Evan Kurtz, executive director of equity research at Morgan Stanley, arrived at the 5 percent projection based on the few details that are known about the Trump plan.


Overall, said Kurtz, the plan could boost U.S. steel demand by 20 percent for five years. Currently, only 30 percent of U.S. metallurgical coal—the high-grade, dense mineral that is cooked into coke for use in steelmaking.

 


More Steel, More Coal


Similarly, Monica Bonar, a senior director at Fitch Ratings, said Trump’s plan could increase domestic steel production by 3 million tons in both 2017 and 2018.

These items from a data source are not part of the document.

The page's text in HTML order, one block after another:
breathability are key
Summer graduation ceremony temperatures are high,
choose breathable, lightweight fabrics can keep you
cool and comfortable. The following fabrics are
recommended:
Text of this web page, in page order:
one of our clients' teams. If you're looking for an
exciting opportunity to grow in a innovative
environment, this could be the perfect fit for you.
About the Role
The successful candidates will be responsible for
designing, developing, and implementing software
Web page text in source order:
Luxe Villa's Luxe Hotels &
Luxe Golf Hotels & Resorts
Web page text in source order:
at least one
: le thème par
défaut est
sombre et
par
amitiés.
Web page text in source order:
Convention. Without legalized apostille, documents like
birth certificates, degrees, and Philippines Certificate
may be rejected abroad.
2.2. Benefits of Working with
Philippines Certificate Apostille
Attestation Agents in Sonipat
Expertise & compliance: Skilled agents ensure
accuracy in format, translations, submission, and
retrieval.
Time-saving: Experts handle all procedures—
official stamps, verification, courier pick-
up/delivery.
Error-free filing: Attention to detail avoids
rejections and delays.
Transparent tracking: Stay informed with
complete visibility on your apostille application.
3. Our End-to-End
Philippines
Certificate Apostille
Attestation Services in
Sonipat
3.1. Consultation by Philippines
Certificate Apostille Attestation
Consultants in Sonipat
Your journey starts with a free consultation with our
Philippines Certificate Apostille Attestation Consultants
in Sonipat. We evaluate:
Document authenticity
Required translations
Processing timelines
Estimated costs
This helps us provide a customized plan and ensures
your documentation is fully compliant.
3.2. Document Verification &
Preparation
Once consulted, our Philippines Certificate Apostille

However, Bonar said, most U.S. construction-grade steel doesn’t use coal as a raw material. In 2016, 32.9 percent of all U.S. raw steel production was made using metallurgical coal, Evan Martinez, a spokesman for the American Iron and Steel Institute, told Bloomberg BNA.

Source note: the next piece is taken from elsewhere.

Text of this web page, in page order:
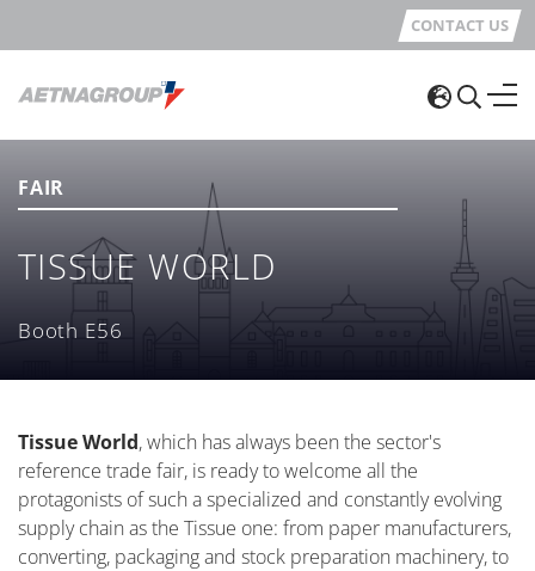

But Trump’s infrastructure package could increase the demand for construction equipment, which is made of blast furnace steel and does use coal, Bonar said.


Environmentalists Watchful


In the meantime, environmentalists say they’re eyeing the Trump plan carefully, but aren’t yet sounding the alarm bells.


“We’re waiting to see what the infrastructure plan looks like,” Jeremy Richardson, senior energy analyst at the Union of Concerned Scientists, told Bloomberg BNA. “There aren’t a lot of details about what [Trump] is proposing. Is it going to be a bucket of specific projects? Or is it going to be more about policy incentives to drive investments in things that are good? The details really matter, and right now it’s just a lot of rumor and innuendo about what the ‘is’ is.”


Jeremy Nichols, climate and energy program director at WildEarth Guardians, broadly agreed, saying the Trump plan is still too murky to raise concerns among the environmental community.


“It doesn’t make me worry,” Nichols told Bloomberg BNA. “Coal burned for power purposes are more worrisome.”


Plans Not Yet Clear


On Jan. 24, Trump issued a memo directing the Commerce Department to write a plan in six months to mandate the use of American-made steel for all new, expanded and retrofitted pipelines.


Earlier this month, however, the White House said U.S. steel won’t be used to build the Keystone XL pipeline, because the steel for that project has already been ordered.


The Trump memo doesn’t specify that only U.S. coal can be used to make the steel, but most domestic steel producers use domestic coal.


Trump also has repeatedly touted a massive infrastructure package, though without making explicit promises about American steel. That plan appears to be at least several months away from being finalized.


The House Natural Resources Committee will hold a hearing March 21 about the importance of domestically sourced raw materials for infrastructure projects.